Across all studies, children receiving no treatment had recovery rates ranging from 21% to 52%. Children receiving ‘usual care’ had recovery rates ranging from 4.5% to 63%. Recovery rates were higher among children offered intensive interventional treatment, ranging from 43% to 83%. Highly varied recovery rates are likely, in part, secondary to the heterogeneous definitions of recovery used and the broad range of outcome measures used within these definitions. Interpretation is also challenging due to lack of clearly defined interventions/controls and varied follow-up time.

Strengths and weaknesses

Strengths of this review include its comprehensive search strategy and rigorous study selection progress. A detailed search was conducted in four databases, identifying data published over the last 24 years. Reference lists and trial registration websites were hand searched to reduce publication bias. Strict eligibility criteria facilitated improved comparison of results. We were unable to locate 17 papers. We included papers in any language but excluded studies conducted outside Western healthcare systems. This limits interpretation of our results in other healthcare settings.

Interpretation was challenging due to the variety of definitions of recovery used, with different methods and thresholds used to measure and define outcomes. The clinical significance or rationale used to determine thresholds was rarely explained or justified.

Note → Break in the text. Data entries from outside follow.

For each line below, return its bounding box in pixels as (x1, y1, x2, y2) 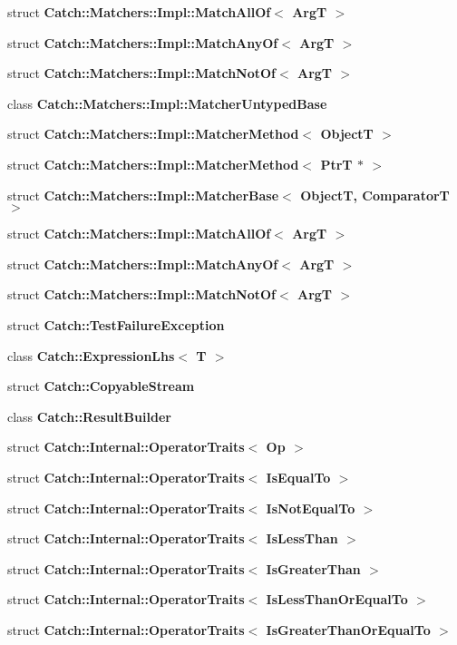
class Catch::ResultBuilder (7, 406, 171, 425)
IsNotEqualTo (266, 498, 355, 517)
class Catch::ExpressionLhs (7, 346, 175, 365)
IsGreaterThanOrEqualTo (266, 620, 431, 639)
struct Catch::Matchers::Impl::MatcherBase (7, 185, 279, 204)
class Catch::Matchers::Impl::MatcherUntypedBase (7, 93, 327, 112)
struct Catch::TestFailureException (7, 315, 225, 334)
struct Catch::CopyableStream (7, 376, 195, 396)
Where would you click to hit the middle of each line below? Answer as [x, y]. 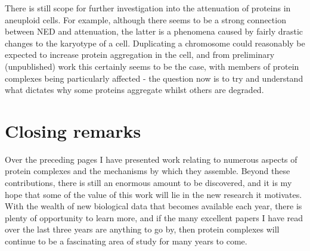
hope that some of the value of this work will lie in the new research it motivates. [154, 194]
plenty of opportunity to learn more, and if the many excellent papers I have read [154, 217]
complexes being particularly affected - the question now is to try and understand [154, 78]
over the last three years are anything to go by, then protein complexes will [142, 229]
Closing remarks [73, 130]
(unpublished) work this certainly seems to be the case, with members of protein [152, 66]
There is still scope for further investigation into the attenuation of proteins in [148, 8]
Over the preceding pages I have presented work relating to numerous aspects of [151, 159]
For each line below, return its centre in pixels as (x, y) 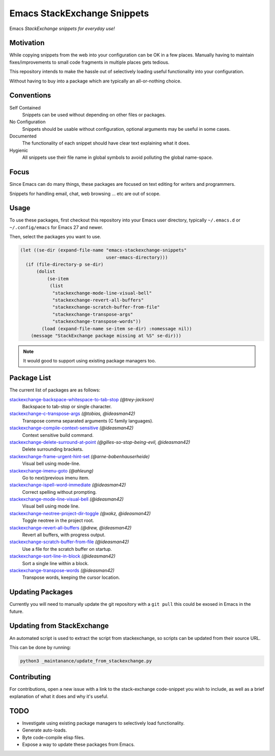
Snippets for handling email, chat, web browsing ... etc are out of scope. (85, 193)
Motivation (27, 43)
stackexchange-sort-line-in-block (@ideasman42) (62, 556)
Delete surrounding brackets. (53, 449)
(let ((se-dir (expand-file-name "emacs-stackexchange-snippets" (103, 250)
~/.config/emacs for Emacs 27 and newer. (56, 227)
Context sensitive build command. (58, 435)
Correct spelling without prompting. (59, 492)
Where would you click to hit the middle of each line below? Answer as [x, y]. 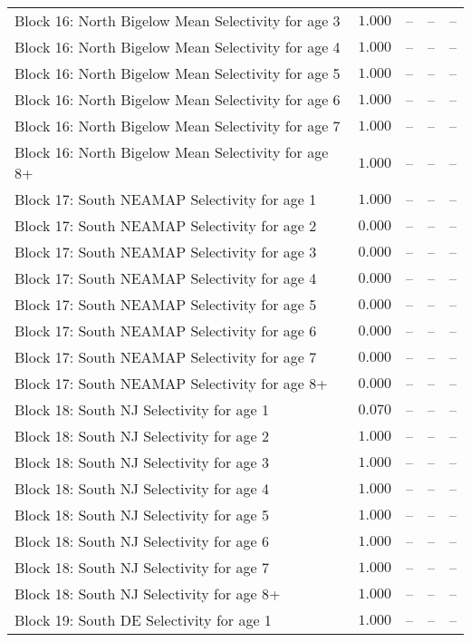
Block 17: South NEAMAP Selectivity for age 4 [166, 278]
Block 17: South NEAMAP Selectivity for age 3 [166, 252]
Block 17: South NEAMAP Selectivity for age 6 [166, 331]
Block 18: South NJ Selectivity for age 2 [142, 436]
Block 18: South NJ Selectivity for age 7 [142, 567]
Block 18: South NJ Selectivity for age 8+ [148, 593]
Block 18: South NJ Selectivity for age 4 [142, 488]
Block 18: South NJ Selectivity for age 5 [142, 515]
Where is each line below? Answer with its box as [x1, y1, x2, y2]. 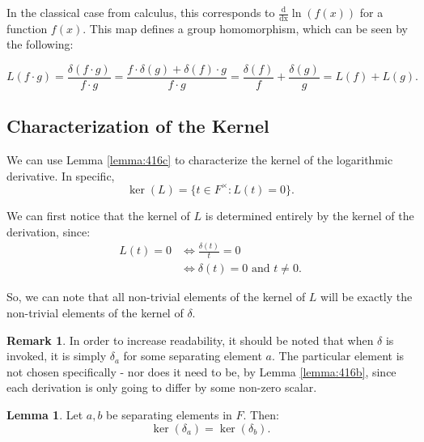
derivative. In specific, [6, 167, 115, 184]
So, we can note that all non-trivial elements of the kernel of [6, 288, 306, 305]
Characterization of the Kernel [6, 113, 269, 138]
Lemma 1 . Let [6, 406, 83, 423]
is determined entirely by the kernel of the [205, 206, 414, 223]
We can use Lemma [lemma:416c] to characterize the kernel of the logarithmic [6, 151, 393, 168]
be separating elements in [106, 406, 232, 423]
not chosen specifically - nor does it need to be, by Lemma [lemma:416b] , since [6, 363, 396, 380]
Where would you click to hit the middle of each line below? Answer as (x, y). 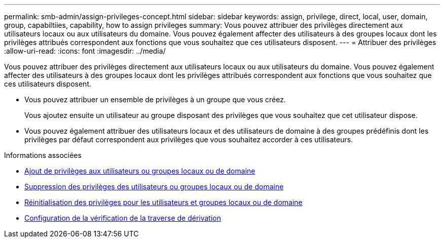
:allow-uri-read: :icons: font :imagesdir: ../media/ (85, 51)
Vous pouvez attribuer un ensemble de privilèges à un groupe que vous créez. (155, 99)
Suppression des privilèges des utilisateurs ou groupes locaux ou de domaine (154, 187)
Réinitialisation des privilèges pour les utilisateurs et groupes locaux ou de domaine (163, 202)
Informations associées (43, 155)
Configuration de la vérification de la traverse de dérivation (123, 218)
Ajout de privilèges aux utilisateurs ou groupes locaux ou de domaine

Nine of the 10 studies recruited participants from tertiary care. One study used CFS/ME severity thresholds (CIS-20 score below cut-off) when recruiting participants, excluding participants with less severe symptoms.¹⁷ This limits the generalisability of our results as the populations included may over-represent those most severely affected by CFS/ME with a worse prognosis.³

Certain groups of children affected by CFS/ME were not evaluated in the included studies. Four studies excluded participants with comorbid psychiatric conditions.14 15 20 23 This may represent an attempt to avoid confounding due to improvement in comorbid mental health disorders, rather than CFS/ME recovery. This is particularly important given several studies involved psychological interventions. However, given the high prevalence of comorbid mental health disorders within the CFS/ME population,²⁶ this may limit the applicability of these results. As studies included did not assess children under 10 years old, we cannot comment on recovery rates in this age group. This warrants further research going forward.

Substantial heterogeneity will exist among the quality, quantity and nature of standard treatment provided to those receiving ‘usual care’, due to differences in local provisions.^{15 16 22} Likewise, substantial heterogeneity between the intensity, length, mode of delivery and approach of interventions made comparison challenging. Recovery rates were lower when composite outcome measures were used to define recovery. With the exception of one study,¹⁴ recovery was higher in interventional trials compared with observational studies. Papers variably reported the number of recovered children as a proportion of either those randomised or those followed up. This skewed our ability to interpret recovery rates.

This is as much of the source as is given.